(Entries taken from a collection)
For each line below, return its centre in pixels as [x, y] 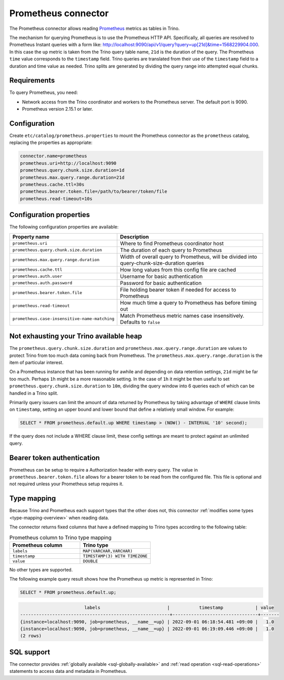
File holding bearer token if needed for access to [178, 290]
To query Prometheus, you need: [44, 93]
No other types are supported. [41, 569]
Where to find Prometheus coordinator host [172, 243]
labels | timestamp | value [179, 607]
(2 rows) [31, 636]
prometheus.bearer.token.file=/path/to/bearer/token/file [94, 192]
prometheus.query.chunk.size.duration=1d [72, 170]
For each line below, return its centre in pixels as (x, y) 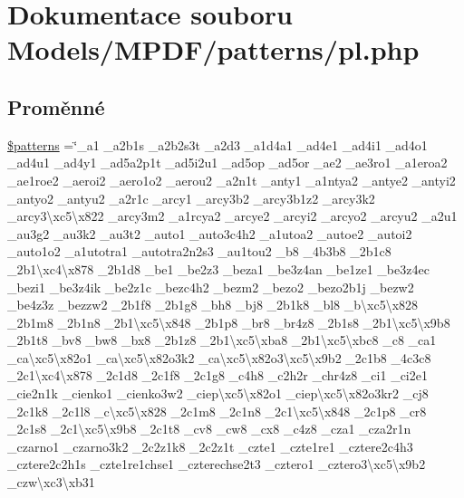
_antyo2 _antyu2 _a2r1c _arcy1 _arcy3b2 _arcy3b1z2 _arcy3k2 (191, 198)
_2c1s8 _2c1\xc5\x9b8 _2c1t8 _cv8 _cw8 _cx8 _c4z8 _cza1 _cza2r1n (209, 429)
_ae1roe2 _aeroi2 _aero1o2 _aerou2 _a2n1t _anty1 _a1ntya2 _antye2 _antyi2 (232, 180)
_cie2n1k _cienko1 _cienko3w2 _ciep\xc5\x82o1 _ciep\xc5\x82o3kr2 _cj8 (218, 393)
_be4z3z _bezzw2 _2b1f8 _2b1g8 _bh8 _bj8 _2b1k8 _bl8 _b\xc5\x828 (213, 305)
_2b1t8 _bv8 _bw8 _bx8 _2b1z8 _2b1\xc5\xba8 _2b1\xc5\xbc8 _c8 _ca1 (222, 340)
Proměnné (56, 106)
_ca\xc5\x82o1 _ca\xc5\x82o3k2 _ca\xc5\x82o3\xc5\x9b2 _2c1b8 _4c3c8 (219, 357)
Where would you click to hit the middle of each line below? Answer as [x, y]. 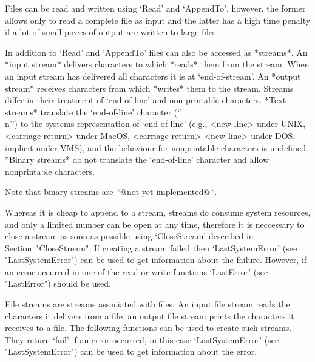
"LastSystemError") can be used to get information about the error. [131, 351]
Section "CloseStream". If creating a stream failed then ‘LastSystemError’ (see [151, 248]
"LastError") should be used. [58, 283]
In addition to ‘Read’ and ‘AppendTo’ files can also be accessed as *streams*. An [156, 52]
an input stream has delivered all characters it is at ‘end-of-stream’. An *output [153, 76]
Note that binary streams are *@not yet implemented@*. [111, 192]
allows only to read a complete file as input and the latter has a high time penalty [158, 20]
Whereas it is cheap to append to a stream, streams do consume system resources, [158, 212]
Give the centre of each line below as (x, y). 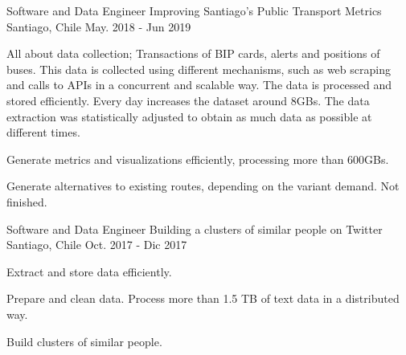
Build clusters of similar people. (84, 341)
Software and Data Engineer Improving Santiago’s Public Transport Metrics (194, 10)
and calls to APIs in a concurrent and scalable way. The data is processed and (199, 85)
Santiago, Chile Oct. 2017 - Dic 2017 (97, 245)
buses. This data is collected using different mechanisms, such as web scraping (199, 69)
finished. (27, 201)
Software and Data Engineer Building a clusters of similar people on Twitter (195, 229)
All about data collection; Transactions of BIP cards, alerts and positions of (193, 53)
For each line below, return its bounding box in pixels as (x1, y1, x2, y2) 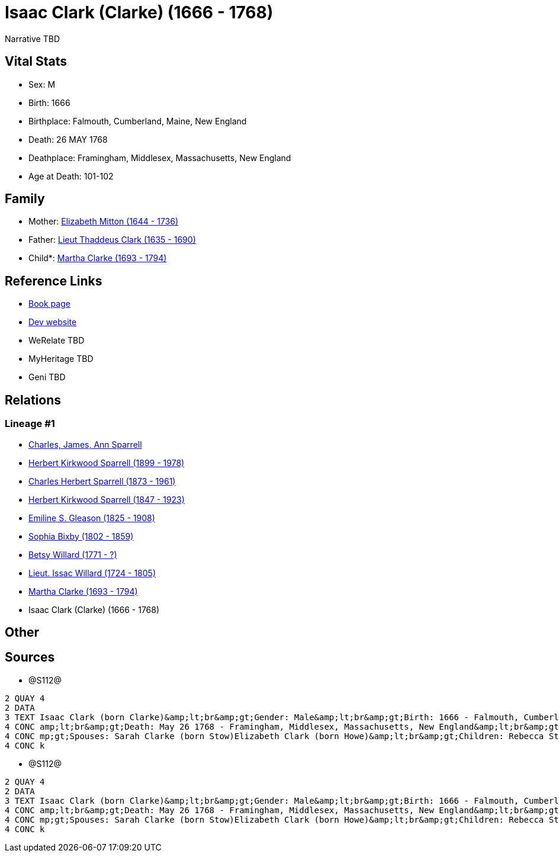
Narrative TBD (5, 33, 60, 44)
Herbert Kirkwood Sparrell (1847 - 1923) (28, 494, 185, 505)
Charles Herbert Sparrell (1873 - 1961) (28, 476, 176, 486)
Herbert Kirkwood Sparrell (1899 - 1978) (28, 457, 185, 468)
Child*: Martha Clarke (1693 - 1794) (28, 253, 167, 264)
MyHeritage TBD (28, 354, 94, 364)
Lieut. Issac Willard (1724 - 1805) (28, 567, 156, 578)
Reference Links (5, 273, 102, 288)
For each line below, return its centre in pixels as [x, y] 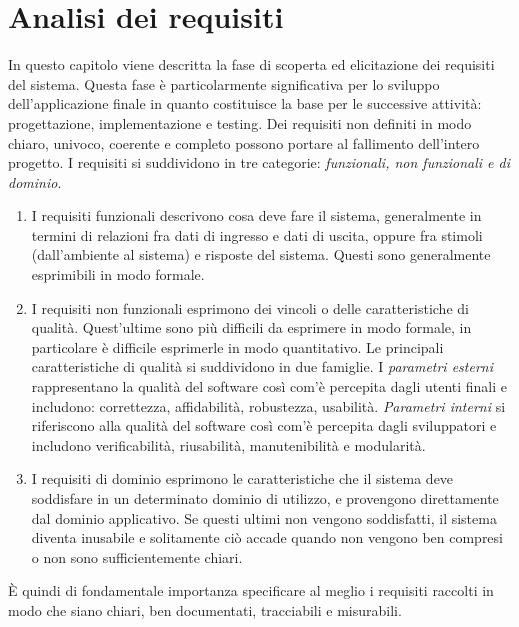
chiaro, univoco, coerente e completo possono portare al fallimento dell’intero [244, 142]
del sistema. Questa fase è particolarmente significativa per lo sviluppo [224, 83]
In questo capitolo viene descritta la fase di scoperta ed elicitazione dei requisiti [251, 64]
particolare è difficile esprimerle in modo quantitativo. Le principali [237, 346]
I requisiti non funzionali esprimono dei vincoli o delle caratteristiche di [250, 307]
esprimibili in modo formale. [118, 274]
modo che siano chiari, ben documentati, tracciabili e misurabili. [205, 609]
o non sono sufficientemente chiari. [137, 556]
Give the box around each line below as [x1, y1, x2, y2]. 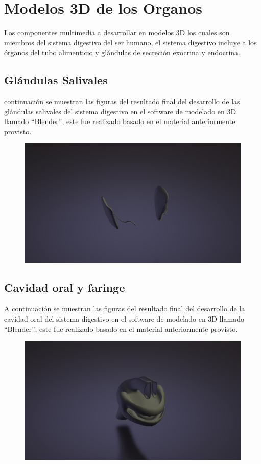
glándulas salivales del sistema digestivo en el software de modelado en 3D [4, 106, 236, 116]
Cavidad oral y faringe [4, 279, 125, 295]
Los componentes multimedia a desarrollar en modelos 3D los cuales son [4, 27, 230, 38]
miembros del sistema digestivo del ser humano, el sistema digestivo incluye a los [4, 37, 257, 47]
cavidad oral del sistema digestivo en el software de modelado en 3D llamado [4, 313, 244, 324]
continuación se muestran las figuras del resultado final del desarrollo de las [4, 96, 240, 107]
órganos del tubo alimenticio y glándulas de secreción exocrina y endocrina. [4, 47, 241, 58]
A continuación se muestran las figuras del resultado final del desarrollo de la [4, 303, 245, 314]
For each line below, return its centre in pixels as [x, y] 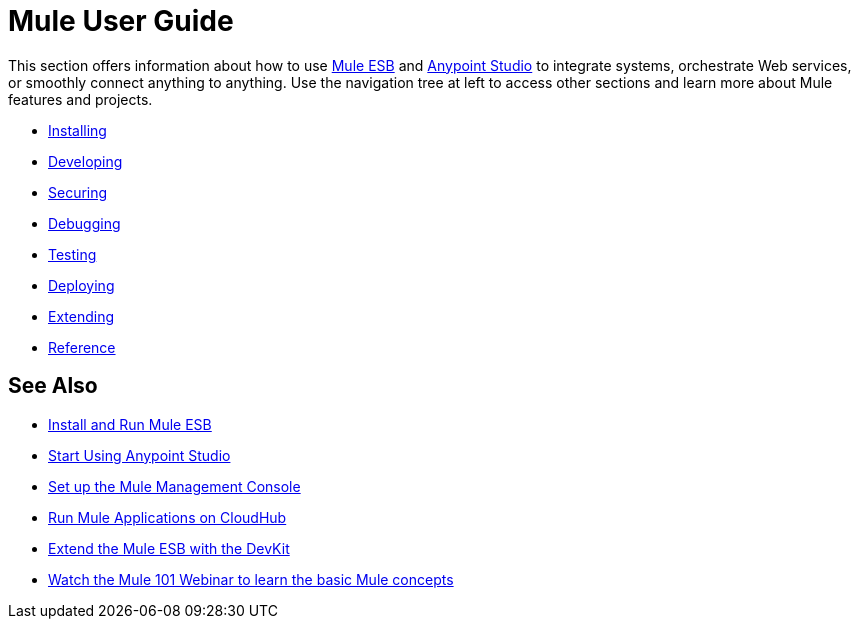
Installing [77, 130]
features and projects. [80, 99]
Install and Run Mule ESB [130, 424]
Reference [82, 347]
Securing [78, 192]
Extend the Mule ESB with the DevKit [169, 548]
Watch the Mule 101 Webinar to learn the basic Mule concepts [251, 579]
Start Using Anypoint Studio [139, 455]
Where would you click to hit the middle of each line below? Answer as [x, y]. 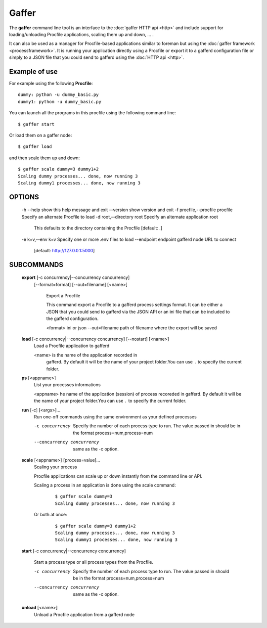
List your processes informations [67, 385]
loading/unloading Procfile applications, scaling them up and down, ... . [82, 34]
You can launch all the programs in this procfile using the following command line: [92, 113]
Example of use [33, 71]
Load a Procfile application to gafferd [72, 346]
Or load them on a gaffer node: [41, 135]
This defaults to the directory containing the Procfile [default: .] [98, 228]
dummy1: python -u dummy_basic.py [60, 102]
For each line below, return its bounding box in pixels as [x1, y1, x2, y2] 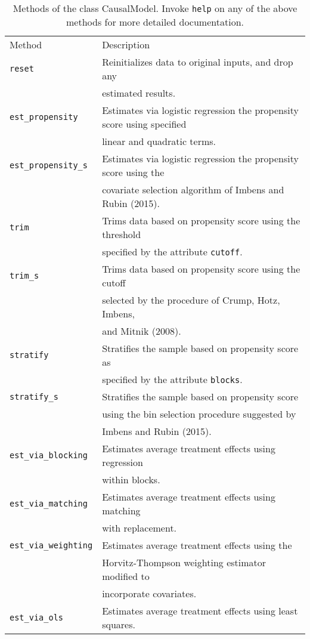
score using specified [102, 117, 187, 131]
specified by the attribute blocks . [102, 372, 243, 386]
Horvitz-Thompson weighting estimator [102, 555, 266, 569]
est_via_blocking [10, 450, 88, 460]
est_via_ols [10, 613, 64, 622]
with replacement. [102, 521, 177, 535]
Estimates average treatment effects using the [102, 538, 292, 552]
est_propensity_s [10, 160, 88, 170]
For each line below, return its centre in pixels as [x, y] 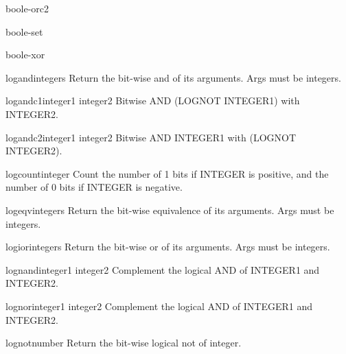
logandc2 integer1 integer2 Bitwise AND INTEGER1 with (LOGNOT [151, 137]
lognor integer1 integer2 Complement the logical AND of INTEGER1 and [159, 306]
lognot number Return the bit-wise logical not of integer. [124, 343]
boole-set [24, 31]
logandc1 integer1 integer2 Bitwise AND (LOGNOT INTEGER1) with [153, 101]
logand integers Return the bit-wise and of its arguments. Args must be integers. [173, 77]
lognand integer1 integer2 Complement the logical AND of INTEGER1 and [163, 269]
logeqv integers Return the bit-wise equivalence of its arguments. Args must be [170, 210]
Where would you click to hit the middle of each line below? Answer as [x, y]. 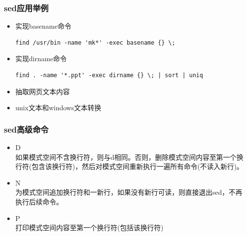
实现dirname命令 [41, 59]
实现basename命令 [43, 26]
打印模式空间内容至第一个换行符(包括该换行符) [89, 228]
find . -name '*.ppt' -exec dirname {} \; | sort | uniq [109, 75]
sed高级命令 [26, 129]
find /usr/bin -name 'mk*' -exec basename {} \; [95, 42]
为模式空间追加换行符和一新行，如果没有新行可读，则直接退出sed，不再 [129, 192]
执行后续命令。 [39, 201]
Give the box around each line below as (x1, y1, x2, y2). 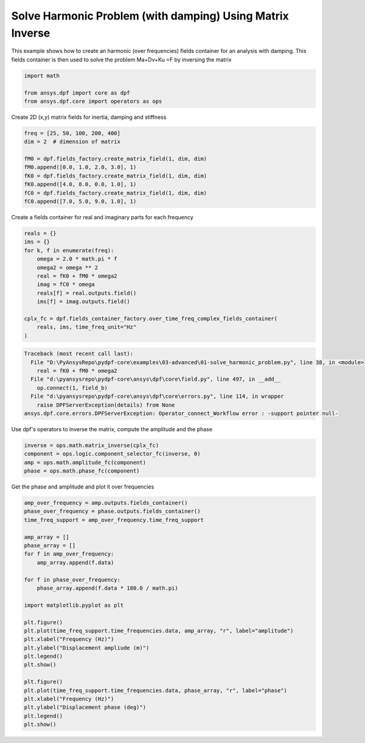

* What is needed
Look above for the line containing "particolare è difficile", then copy exactly from it through the line containing "y1, x2, y2].", keeping both and leaving out pictures. Add nothing else.

* Written solution
particolare è difficile esprimerle in modo quantitativo. Le principali [237, 346]
I requisiti non funzionali esprimono dei vincoli o delle caratteristiche di [250, 307]
esprimibili in modo formale. [118, 274]
modo che siano chiari, ben documentati, tracciabili e misurabili. [205, 609]
o non sono sufficientemente chiari. [137, 556]
Give the box around each line below as [x1, y1, x2, y2]. 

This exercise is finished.